Data excerpts:

════

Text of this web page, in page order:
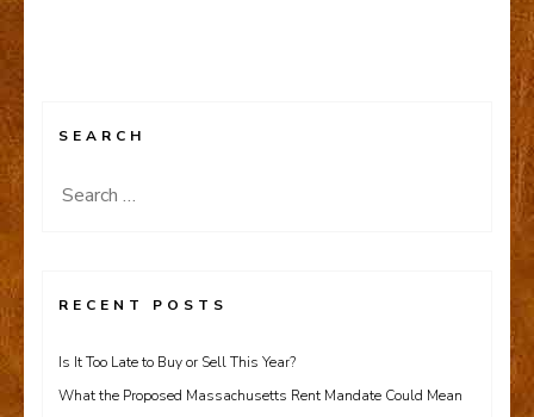
SEARCH
Search
RECENT POSTS
Is It Too Late to Buy or Sell This Year?
What the Proposed Massachusetts Rent Mandate Could Mean
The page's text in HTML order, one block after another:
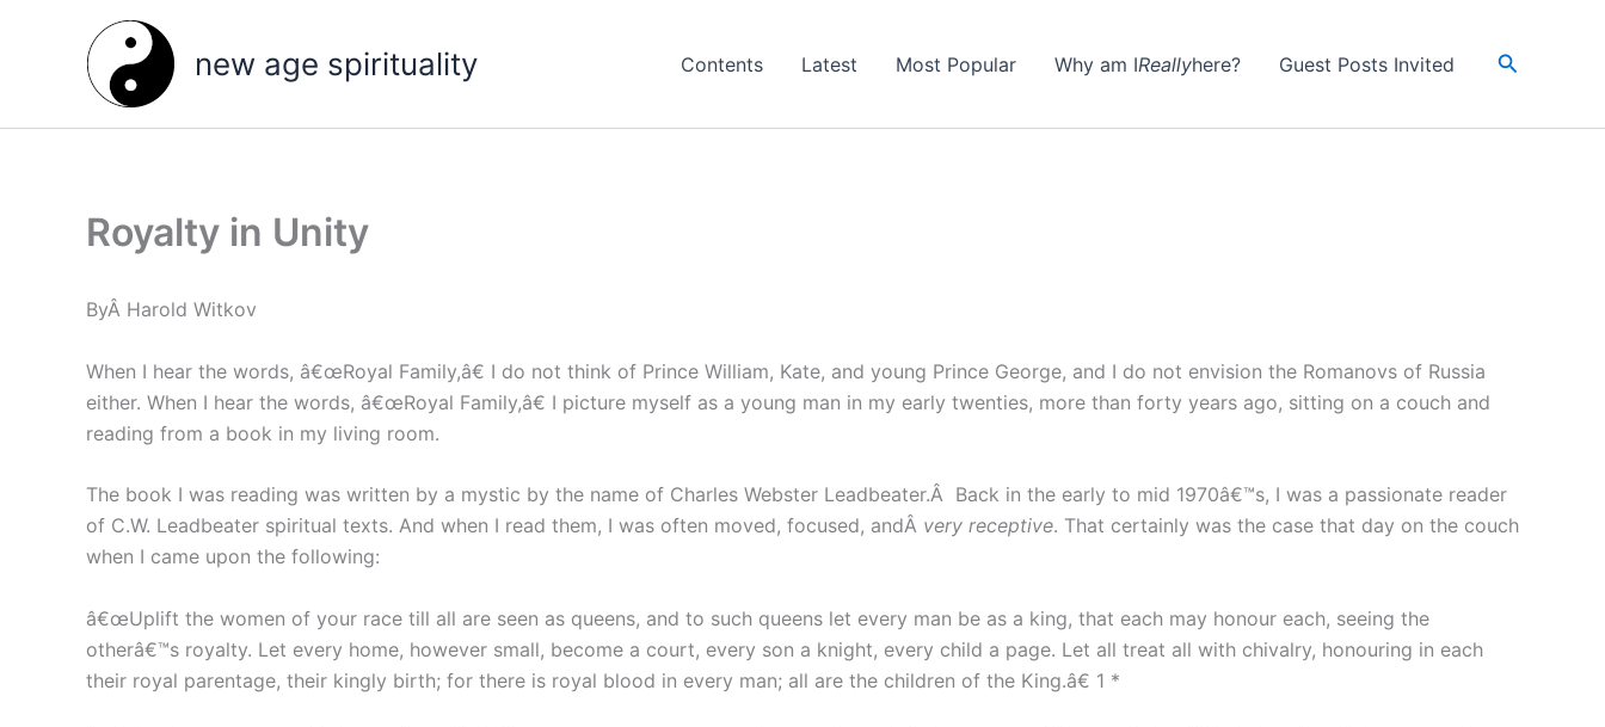
new age spirituality Contents Latest Most Popular Why am IReallyhere? Guest Posts Invited Search
Royalty in Unity
ByÂ Harold Witkov
When I hear the words, â€œRoyal Family,â€ I do not think of Prince William, Kate, and young Prince George, and I do not envision the Romanovs of Russia
either. When I hear the words, â€œRoyal Family,â€ I picture myself as a young man in my early twenties, more than forty years ago, sitting on a couch and
reading from a book in my living room.
The book I was reading was written by a mystic by the name of Charles Webster Leadbeater.Â Back in the early to mid 1970â€™s, I was a passionate reader
of C.W. Leadbeater spiritual texts. And when I read them, I was often moved, focused, andÂ very receptive. That certainly was the case that day on the couch
when I came upon the following:
â€œUplift the women of your race till all are seen as queens, and to such queens let every man be as a king, that each may honour each, seeing the
otherâ€™s royalty. Let every home, however small, become a court, every son a knight, every child a page. Let all treat all with chivalry, honouring in each
their royal parentage, their kingly birth; for there is royal blood in every man; all are the children of the King.â€ 1 *
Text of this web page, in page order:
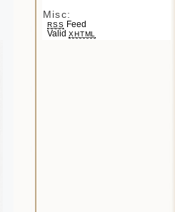
Misc:
RSS Feed
ValidXHTML
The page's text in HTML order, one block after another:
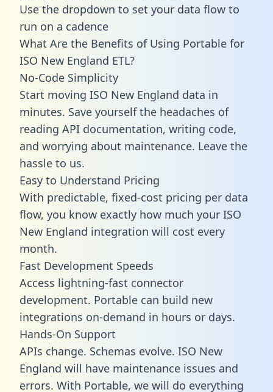
Use the dropdown to set your data flow to
run on a cadence
What Are the Benefits of Using Portable for
ISO New England ETL?
No-Code Simplicity
Start moving ISO New England data in
minutes. Save yourself the headaches of
reading API documentation, writing code,
and worrying about maintenance. Leave the
hassle to us.
Easy to Understand Pricing
With predictable, fixed-cost pricing per data
flow, you know exactly how much your ISO
New England integration will cost every
month.
Fast Development Speeds
Access lightning-fast connector
development. Portable can build new
integrations on-demand in hours or days.
Hands-On Support
APIs change. Schemas evolve. ISO New
England will have maintenance issues and
errors. With Portable, we will do everything
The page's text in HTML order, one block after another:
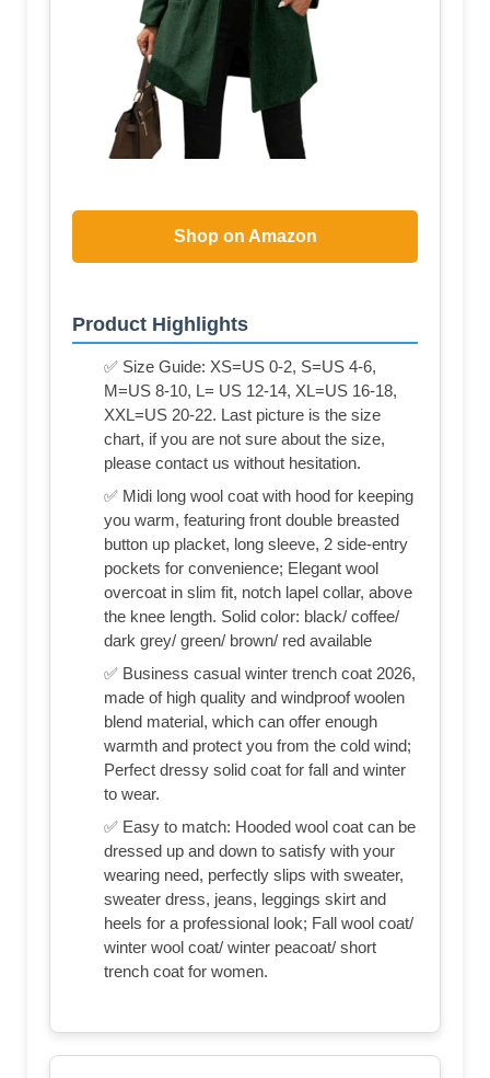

════

Try it: Please reproduce verbatim the lines from the line with "APIs change. Schemas evolve. ISO New" through the final line of the listing, inclusive of both ends. Omit all pictures.

Task response:
APIs change. Schemas evolve. ISO New
England will have maintenance issues and
errors. With Portable, we will do everything
The page's text in HTML order, one block after another:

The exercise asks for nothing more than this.